GRAPHIC: Picture, Sweet Honey

Copyright 1983 The Washington Post
The Washington Post

December 18, 1983, Sunday, Final Edition

SECTION: Show; Recordings; G9

LENGTH: 1006 words

HEADLINE: Sweet Honey and Near & Gilbert: The Reconciliation of Gospel and
Politics

BYLINE: By Geoffrey Himes

BODY:
WHEN Mahalia Jackson thunders through the traditional gospel hymn "Just a
Little While to Stay Here," and when Ella Fitzgerald sashays through the show
tune "The Man I Love," they radiate a rare sense of style and confidence.
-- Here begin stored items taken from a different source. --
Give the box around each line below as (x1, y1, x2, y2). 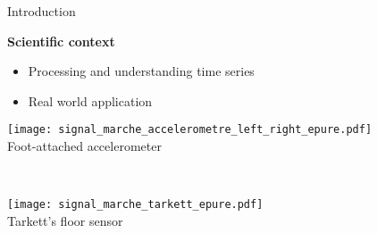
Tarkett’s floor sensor (7, 211, 123, 229)
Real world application (28, 91, 153, 110)
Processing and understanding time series (28, 62, 255, 80)
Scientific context (7, 31, 115, 50)
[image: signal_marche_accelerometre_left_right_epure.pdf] (7, 123, 373, 137)
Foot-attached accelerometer (7, 137, 162, 155)
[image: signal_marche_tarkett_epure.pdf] (7, 198, 264, 212)
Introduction (7, 2, 76, 20)
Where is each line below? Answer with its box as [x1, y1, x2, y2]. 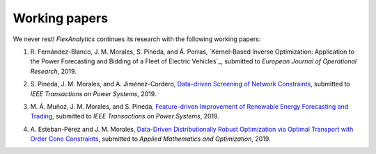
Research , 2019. [30, 67, 77, 75]
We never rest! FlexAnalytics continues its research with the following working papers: [13, 35, 261, 43]
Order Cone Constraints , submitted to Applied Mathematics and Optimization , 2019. [30, 134, 271, 143]
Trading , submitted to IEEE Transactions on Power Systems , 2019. [30, 112, 219, 121]
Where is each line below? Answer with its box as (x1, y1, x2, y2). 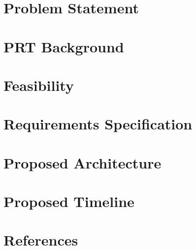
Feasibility (3, 75, 74, 95)
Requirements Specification (3, 114, 193, 134)
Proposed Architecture (3, 152, 162, 172)
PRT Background (3, 36, 124, 56)
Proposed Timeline (3, 191, 134, 211)
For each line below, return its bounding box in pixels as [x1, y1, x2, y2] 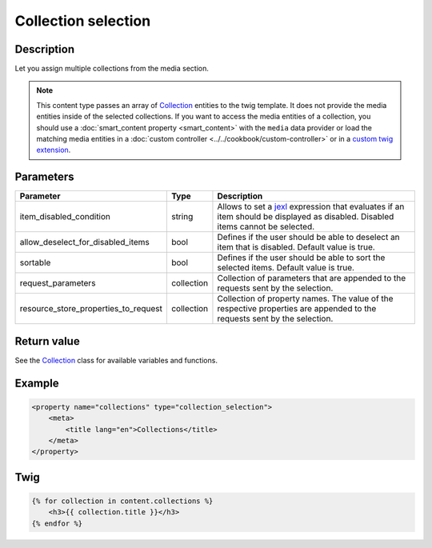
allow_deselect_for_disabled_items [19, 237, 150, 248]
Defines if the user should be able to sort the [217, 252, 386, 263]
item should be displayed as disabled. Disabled [217, 211, 394, 222]
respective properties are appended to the [217, 303, 377, 314]
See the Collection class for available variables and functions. [14, 355, 218, 365]
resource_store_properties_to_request [19, 303, 163, 314]
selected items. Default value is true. [217, 262, 355, 274]
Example [14, 376, 59, 390]
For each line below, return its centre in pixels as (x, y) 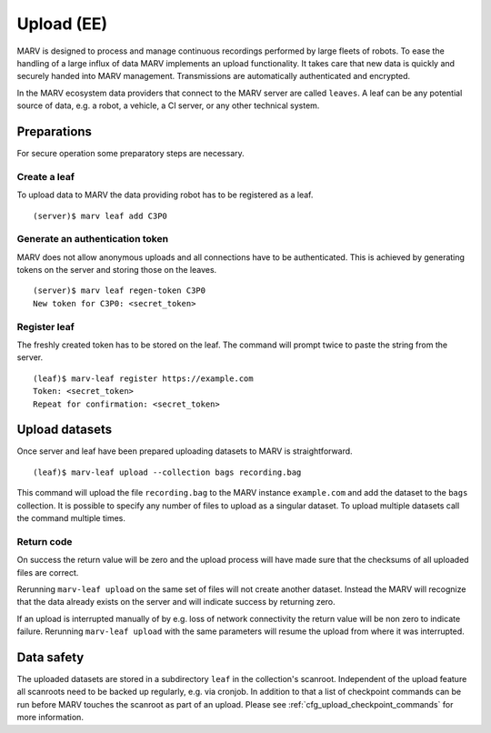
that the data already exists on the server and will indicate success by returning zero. (176, 602)
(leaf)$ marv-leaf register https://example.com (143, 378)
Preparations (55, 131)
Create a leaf (45, 176)
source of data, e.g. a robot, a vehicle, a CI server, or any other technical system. (168, 105)
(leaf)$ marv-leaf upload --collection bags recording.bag (167, 472)
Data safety (50, 657)
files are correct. (48, 572)

This
assurance, though, is contradicted by the fatalistic content of the songs,
which
celebrate submission to heavenly afterlife and sentimental romance.

The women of Sweet Honey in the Rock and the duo of Holly Near and Ronnie
Gilbert have tried to reconcile this contradiction by combining assertive, even
political lyrics with traditional forms of gospel and show music. It is not
enough, however, to match the music's confidence; the lyrics must match the
music's stylish art, too. And new albums by Sweet Honey and Near and Gilbert
achieve this special chemistry--inconsistently, but often enough to be
satifying
and pleasurable.

Sweet Honey's fifth album, "We All . . . Everyone of Us," (Flying Fish
FF317)
begins with "Down by the Riverside," one of the few traditional hymns with
lyrics as bold as the music. The group's a cappella voices fill the antiwar
song
with low hums, high shouts and fervent testifying. The rest of the album is
filled with attempts to create new spirituals just as bold.
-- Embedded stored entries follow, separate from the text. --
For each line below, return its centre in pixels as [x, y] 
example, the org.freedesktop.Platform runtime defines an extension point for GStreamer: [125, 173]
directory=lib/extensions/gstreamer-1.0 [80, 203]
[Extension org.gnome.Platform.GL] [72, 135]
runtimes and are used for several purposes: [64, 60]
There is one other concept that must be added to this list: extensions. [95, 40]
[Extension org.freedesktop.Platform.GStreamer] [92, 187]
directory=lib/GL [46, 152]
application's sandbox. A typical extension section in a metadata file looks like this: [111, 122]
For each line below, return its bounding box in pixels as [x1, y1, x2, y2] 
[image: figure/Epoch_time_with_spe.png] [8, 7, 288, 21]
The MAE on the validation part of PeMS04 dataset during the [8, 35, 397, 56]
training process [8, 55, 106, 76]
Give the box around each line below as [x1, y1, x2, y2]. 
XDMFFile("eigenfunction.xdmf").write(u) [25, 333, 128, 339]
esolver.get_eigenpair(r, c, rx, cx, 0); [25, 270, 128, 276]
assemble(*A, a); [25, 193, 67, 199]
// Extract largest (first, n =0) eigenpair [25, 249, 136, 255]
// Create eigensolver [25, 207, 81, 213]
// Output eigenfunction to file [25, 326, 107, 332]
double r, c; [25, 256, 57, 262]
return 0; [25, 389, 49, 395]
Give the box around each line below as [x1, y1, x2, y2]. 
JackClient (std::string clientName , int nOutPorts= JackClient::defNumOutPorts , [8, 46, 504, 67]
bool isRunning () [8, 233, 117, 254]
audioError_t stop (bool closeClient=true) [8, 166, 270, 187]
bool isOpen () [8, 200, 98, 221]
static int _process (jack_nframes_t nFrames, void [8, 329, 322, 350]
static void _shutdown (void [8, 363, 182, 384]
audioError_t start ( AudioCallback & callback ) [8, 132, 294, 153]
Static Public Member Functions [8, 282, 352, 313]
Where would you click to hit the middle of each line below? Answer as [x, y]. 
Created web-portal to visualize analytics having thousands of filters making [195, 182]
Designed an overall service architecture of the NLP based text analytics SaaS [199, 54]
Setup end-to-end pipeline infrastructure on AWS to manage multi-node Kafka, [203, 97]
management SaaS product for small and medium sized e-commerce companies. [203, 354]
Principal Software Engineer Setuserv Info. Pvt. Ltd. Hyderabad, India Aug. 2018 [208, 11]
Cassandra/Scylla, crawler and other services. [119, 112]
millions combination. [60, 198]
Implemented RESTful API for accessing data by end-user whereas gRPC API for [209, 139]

One of the best attempts is "Azanian Freedom Song," with lyrics by Otis
Williams and music by the group's founder-leader, Bernice Johnson Reagon. When
the chorus says, "somewhere there's a child a-crying, crying for freedom in
South Africa," the lyric conveys tears of pain and shouts of defiance. The
ambitious arrangement has a lead voice and a high-pitched choir shouting
against
the rhythm and melody of a low-pitched group chant with agitating effect.
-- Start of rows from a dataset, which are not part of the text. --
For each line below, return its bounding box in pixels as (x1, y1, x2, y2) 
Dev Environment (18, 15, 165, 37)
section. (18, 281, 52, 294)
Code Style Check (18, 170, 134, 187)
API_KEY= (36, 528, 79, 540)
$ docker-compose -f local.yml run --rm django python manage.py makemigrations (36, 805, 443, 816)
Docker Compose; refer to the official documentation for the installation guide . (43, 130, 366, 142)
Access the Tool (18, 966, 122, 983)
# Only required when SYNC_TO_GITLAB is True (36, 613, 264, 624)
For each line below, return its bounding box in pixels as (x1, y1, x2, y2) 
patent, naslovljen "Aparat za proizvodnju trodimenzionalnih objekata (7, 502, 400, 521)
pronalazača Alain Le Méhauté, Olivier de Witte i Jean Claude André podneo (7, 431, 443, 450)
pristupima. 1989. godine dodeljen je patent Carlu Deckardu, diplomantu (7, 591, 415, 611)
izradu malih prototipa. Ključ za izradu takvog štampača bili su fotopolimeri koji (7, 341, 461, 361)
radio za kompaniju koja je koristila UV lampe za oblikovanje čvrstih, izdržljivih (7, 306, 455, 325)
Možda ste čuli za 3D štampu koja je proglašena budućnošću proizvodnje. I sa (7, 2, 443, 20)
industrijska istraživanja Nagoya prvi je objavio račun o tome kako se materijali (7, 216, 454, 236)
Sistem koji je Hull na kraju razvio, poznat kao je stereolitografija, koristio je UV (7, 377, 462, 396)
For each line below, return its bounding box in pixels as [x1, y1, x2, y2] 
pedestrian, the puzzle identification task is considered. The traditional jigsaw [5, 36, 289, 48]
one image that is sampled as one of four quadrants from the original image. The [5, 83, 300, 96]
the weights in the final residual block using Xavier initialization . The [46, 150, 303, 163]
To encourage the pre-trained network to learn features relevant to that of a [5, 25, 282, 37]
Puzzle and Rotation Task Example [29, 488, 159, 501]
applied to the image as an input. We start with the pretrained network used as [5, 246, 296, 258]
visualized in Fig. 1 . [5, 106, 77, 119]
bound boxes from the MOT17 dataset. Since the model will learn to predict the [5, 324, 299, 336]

Even better is "How Long," a swaying, swaggering blues, in which Reagon
declares her impatience with the slow pace of social change. Her "Ella's Song,"
written for civil rights activist Ella Baker, boasts an inspiring chorus, but
gets bogged down when it tries awkwardly to fit Baker's axioms into verses.
"I'm
Gon' Stand," written for the 1979 film "Wilmington 10, USA 10,000," is the kind
of sloganeering that's more effective on the picket line than on record.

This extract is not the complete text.